There are many for whom the words “Radiohead side-project” would cause an instant, involuntary orgasm. Those people might want to book a couple of days off work after the first taste of The Smile, a band consisting of Radiohead’s Thom Yorke and Jonny Greenwood and UK jazz group Sons of Kemet’s Tom Skinner, with their debut single “You Will Never Work In Television Again” just released. The wry, referential humour displayed in the track title alone is prime Yorke, and perhaps hints at a more playful side of the singer, one willing to have a chuckle through the crushing misery of the human condition.
“You Will Never Work In Television Again” delivers terse, frantic indie rock which eschews many of Radiohead’s more lofty ambitions and opts instead for a driving, stripped back approach, naturally descending into chaos. There is nothing proggy to be found here and very little extraneous elements, the three-piece remaining vigilant and ever conscious of waste. The sound is a return to the raw and basic essence which famous artists only seem to be able to achieve through side-projects.

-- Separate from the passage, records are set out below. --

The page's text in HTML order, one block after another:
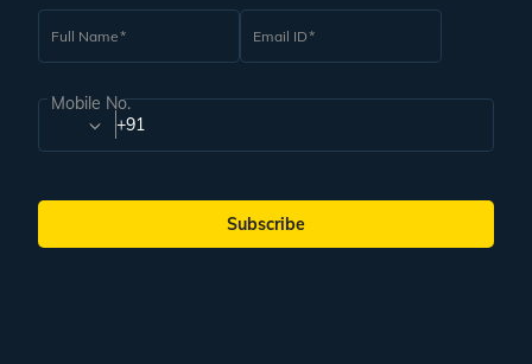
Full Name Email ID
Mobile No.
+91
Subscribe
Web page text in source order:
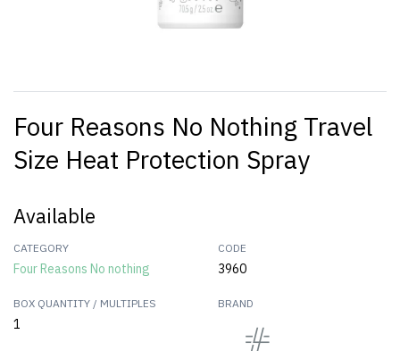
Four Reasons No Nothing Travel
Size Heat Protection Spray
Available
CATEGORY
Four Reasons No nothing
CODE
3960
BOX QUANTITY / MULTIPLES
1
BRAND
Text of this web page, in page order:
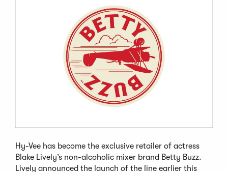
Hy-Vee has become the exclusive retailer of actress
Blake Lively’s non-alcoholic mixer brand Betty Buzz.
Lively announced the launch of the line earlier this
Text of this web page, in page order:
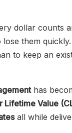
dollar counts
them
to keep an
has
Lifetime Value
all while
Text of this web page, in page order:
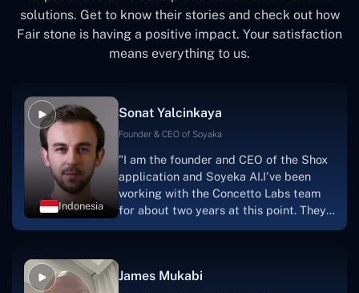
solutions. Get to know their stories and check out how
Fair stone is having a positive impact. Your satisfaction
means everything to us.
Indonesia
Sonat Yalcinkaya
Founder & CEO of Soyaka
"I am the founder and CEO of the Shox
application and Soyeka AI.I've been
working with the Concetto Labs team
for about two years at this point. They
one. I appreciate you talking with me."
James Mukabi
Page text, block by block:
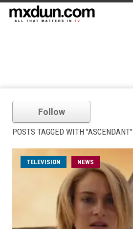
Follow
POSTS TAGGED WITH "ASCENDANT"
TELEVISION NEWS
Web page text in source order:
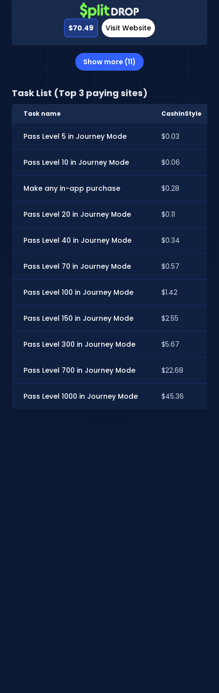
$70.49 Visit Website
Show more (11)
Task List (Top 3 paying sites)
Task name CashInStyle
Pass Level 5 in Journey Mode $0.03
Pass Level 10 in Journey Mode $0.06
Make any in-app purchase $0.28
Pass Level 20 in Journey Mode $0.11
Pass Level 40 in Journey Mode $0.34
Pass Level 70 in Journey Mode $0.57
Pass Level 100 in Journey Mode $1.42
Pass Level 150 in Journey Mode $2.55
Pass Level 300 in Journey Mode $5.67
Pass Level 700 in Journey Mode $22.68
Pass Level 1000 in Journey Mode $45.36
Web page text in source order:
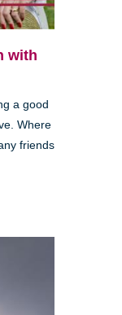
with
a good
Where
friends
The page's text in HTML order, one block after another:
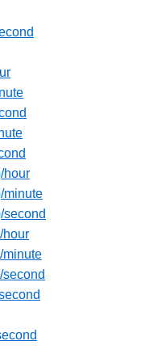
hour
minute
second
hour
minute
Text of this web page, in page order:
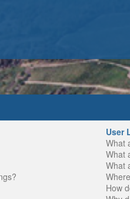
User
What
What
What
How
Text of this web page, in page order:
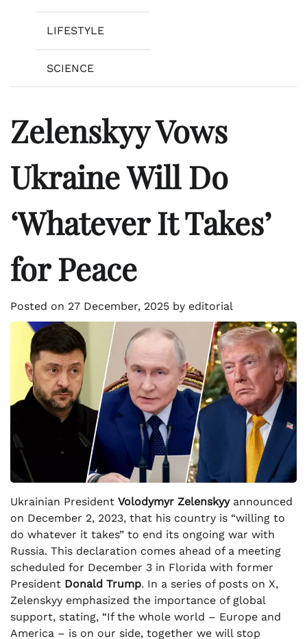
LIFESTYLE
SCIENCE
Zelenskyy Vows
Ukraine Will Do
‘Whatever It Takes’
for Peace
Posted on 27 December, 2025 by editorial
Ukrainian President Volodymyr Zelenskyyannounced
on December 2, 2023, that his country is “willing to
do whatever it takes” to end its ongoing war with
Russia. This declaration comes ahead of a meeting
scheduled for December 3 in Florida with former
President Donald Trump. In a series of posts on X,
Zelenskyy emphasized the importance of global
support, stating, “If the whole world – Europe and
America – is on our side, together we will stop
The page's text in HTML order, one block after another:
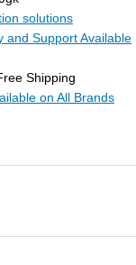
solutions
and Support Available
Shipping
on All Brands
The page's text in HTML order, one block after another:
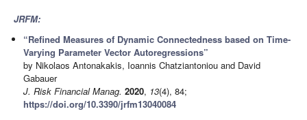
JRFM:
“Refined Measures of Dynamic Connectedness based on Time-
Varying Parameter Vector Autoregressions”
by Nikolaos Antonakakis, Ioannis Chatziantoniou and David
Gabauer
J. Risk Financial Manag. 2020, 13(4), 84;
https://doi.org/10.3390/jrfm13040084
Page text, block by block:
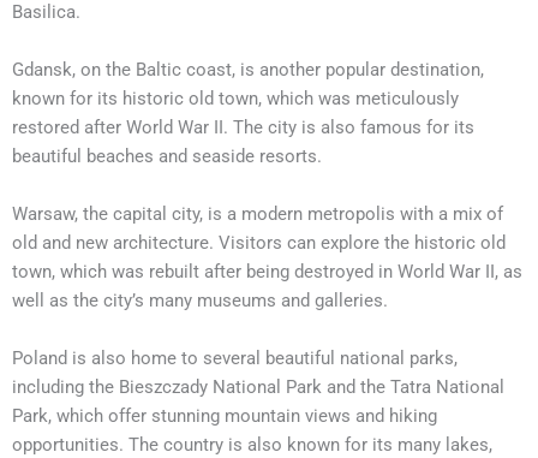
Basilica.
Gdansk, on the Baltic coast, is another popular destination,
known for its historic old town, which was meticulously
restored after World War II. The city is also famous for its
beautiful beaches and seaside resorts.
Warsaw, the capital city, is a modern metropolis with a mix of
old and new architecture. Visitors can explore the historic old
town, which was rebuilt after being destroyed in World War II, as
well as the city’s many museums and galleries.
Poland is also home to several beautiful national parks,
including the Bieszczady National Park and the Tatra National
Park, which offer stunning mountain views and hiking
opportunities. The country is also known for its many lakes,
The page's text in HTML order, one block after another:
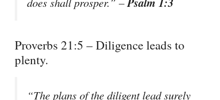
Proverbs 21:5 – Diligence leads to
plenty.
“The plans of the diligent lead surely
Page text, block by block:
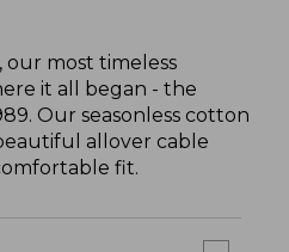
our most timeless
it all began - the
Our seasonless cotton
allover cable
fit.
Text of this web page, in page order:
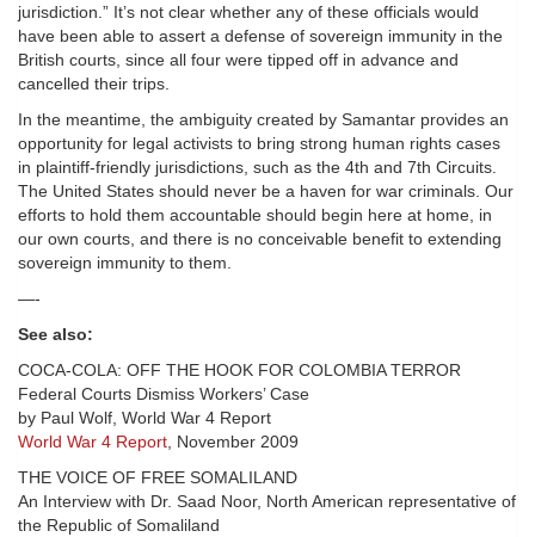
jurisdiction.” It’s not clear whether any of these officials would
have been able to assert a defense of sovereign immunity in the
British courts, since all four were tipped off in advance and
cancelled their trips.
In the meantime, the ambiguity created by Samantar provides an
opportunity for legal activists to bring strong human rights cases
in plaintiff-friendly jurisdictions, such as the 4th and 7th Circuits.
The United States should never be a haven for war criminals. Our
efforts to hold them accountable should begin here at home, in
our own courts, and there is no conceivable benefit to extending
sovereign immunity to them.
—-
See also:
COCA-COLA: OFF THE HOOK FOR COLOMBIA TERROR
Federal Courts Dismiss Workers’ Case
by Paul Wolf, World War 4 Report
World War 4 Report, November 2009
THE VOICE OF FREE SOMALILAND
An Interview with Dr. Saad Noor, North American representative of
the Republic of Somaliland
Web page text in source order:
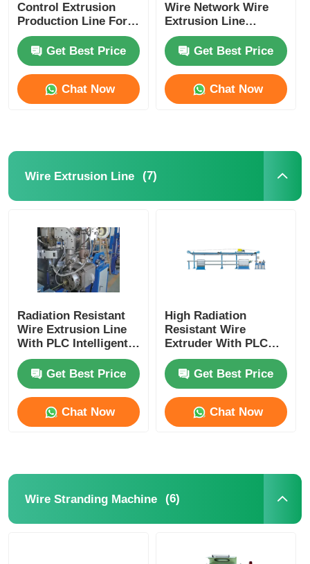
Control Extrusion
Production Line For
Power Cord Plug
Cord Manufacturing
Get Best Price
Chat Now
Wire Network Wire
Extrusion Line
Machine With PLC
Control System
Get Best Price
Chat Now
Wire Extrusion Line (7)
Radiation Resistant
Wire Extrusion Line
With PLC Intelligent
Automation Fully
AutomaticGet Best Price
Chat Now
High Radiation
Resistant Wire
Extruder With PLC
Intelligent Control
For Nuclear
Get Best Price
Chat Now
Wire Stranding Machine (6)
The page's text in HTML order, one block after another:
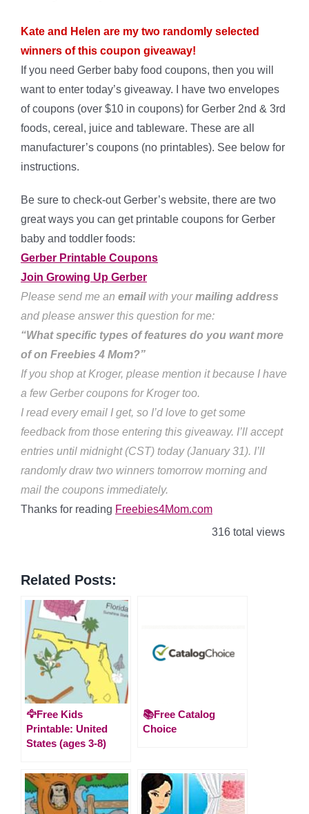
Kate and Helen are my two randomly selected
winners of this coupon giveaway!
If you need Gerber baby food coupons, then you will
want to enter today’s giveaway. I have two envelopes
of coupons (over $10 in coupons) for Gerber 2nd & 3rd
foods, cereal, juice and tableware. These are all
manufacturer’s coupons (no printables). See below for
instructions.
Be sure to check-out Gerber’s website, there are two
great ways you can get printable coupons for Gerber
baby and toddler foods:
Gerber Printable Coupons
Join Growing Up Gerber
Please send me an emailwith yourmailing address
and please answer this question for me:
“What specific types of features do you want more
of on Freebies 4 Mom?”
If you shop at Kroger, please mention it because I have
a few Gerber coupons for Kroger too.
I read every email I get, so I’d love to get some
feedback from those entering this giveaway. I’ll accept
entries until midnight (CST) today (January 31). I’ll
randomly draw two winners tomorrow morning and
mail the coupons immediately.
Thanks for reading Freebies4Mom.com
316 total views
Related Posts:
🦅Free Kids
Printable: United
States (ages 3-8)
📚Free Catalog
Choice

Greenwood’s fuzzed up riff and Skinner’s frenetic drums play off each other to create a sense of urgency which doesn’t have time for lengthy avant-garde excursions. Thom Yorke not only looks like an Exquisite Corpse, he also seems to be applying the surrealist lyrical technique to this single at first, belting out disjointed non-sequiturs with abandon rarely seen in his stadium persona. As the track progresses and the mood intensifies, the object of Yorke’s ire is revealed as the Weinsteins of the entertainment industry and the vitriol flies. “Some kid, in golden chains, two slippery ropes/A lonely stitch, left to be unpicked, including my left foot/Let the lights down low, bunga bunga or/You’ll never work in television again.”
While the obtuse, poetic element remains, the lyrics and music are focused and precise with the constant potential to slip into madness. Yorke’s Travis Bickle-like obsession with tackling the filth and the slime of the present day coupled with the simple joys of strings and skins provide a refreshing, potent change to the antipathy dominating guitar music currently. Whether The Smile are intending to maintain the same energy throughout a full project surely needs to be addressed, as it shall be in their imminent debut album, which is tantalisingly at the track-listing stage. More news as it happens, make sure you have plenty of annual leave spare.